┌─ Records shown
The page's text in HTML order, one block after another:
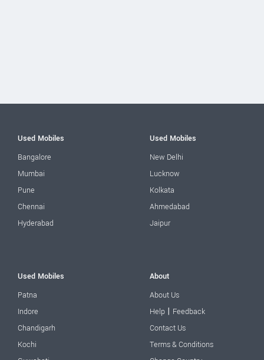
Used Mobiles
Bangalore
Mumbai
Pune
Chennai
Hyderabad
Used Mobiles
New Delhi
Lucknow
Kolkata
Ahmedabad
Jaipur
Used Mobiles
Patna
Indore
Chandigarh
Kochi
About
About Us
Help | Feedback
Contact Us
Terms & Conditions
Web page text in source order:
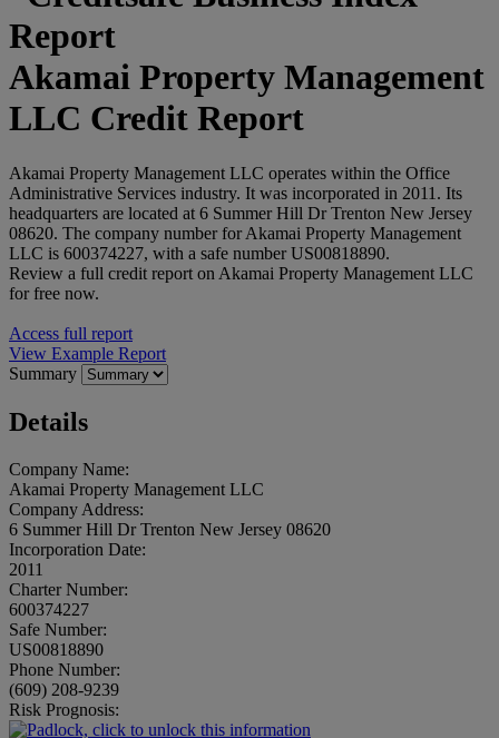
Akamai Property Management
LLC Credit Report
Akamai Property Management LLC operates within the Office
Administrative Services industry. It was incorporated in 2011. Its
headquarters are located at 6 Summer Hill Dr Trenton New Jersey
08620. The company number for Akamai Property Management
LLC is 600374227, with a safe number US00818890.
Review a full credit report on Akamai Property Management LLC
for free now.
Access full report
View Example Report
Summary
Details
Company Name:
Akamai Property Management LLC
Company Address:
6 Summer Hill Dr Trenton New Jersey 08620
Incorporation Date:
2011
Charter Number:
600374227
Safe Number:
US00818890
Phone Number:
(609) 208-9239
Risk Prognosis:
└─
┌─ Records shown
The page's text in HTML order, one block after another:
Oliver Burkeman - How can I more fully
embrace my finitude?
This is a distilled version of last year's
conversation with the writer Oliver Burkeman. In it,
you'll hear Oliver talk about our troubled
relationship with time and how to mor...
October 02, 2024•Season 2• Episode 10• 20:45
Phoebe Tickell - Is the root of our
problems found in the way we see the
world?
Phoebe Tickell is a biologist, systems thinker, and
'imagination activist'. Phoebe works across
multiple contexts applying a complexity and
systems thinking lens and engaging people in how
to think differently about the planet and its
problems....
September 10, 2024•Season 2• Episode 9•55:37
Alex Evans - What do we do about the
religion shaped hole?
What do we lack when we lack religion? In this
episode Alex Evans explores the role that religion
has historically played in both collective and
└─
┌─ Records shown
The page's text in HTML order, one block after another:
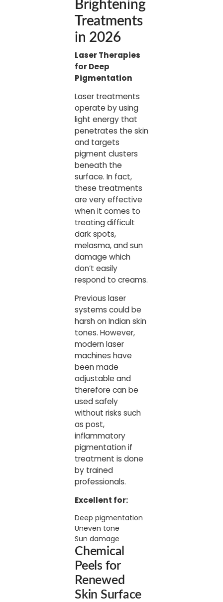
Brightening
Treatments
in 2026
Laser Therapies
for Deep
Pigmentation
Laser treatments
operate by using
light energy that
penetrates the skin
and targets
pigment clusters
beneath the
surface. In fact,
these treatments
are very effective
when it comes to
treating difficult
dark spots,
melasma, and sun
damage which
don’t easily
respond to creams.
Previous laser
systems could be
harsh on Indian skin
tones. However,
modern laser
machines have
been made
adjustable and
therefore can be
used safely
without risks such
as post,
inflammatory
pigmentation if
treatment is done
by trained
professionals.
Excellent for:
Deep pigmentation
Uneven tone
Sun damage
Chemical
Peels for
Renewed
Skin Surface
└─
Exercise objective:
Take every line above that includes "Alex" and list it.

Solved problem:
Alex Evans - What do we do about the
episode Alex Evans explores the role that religion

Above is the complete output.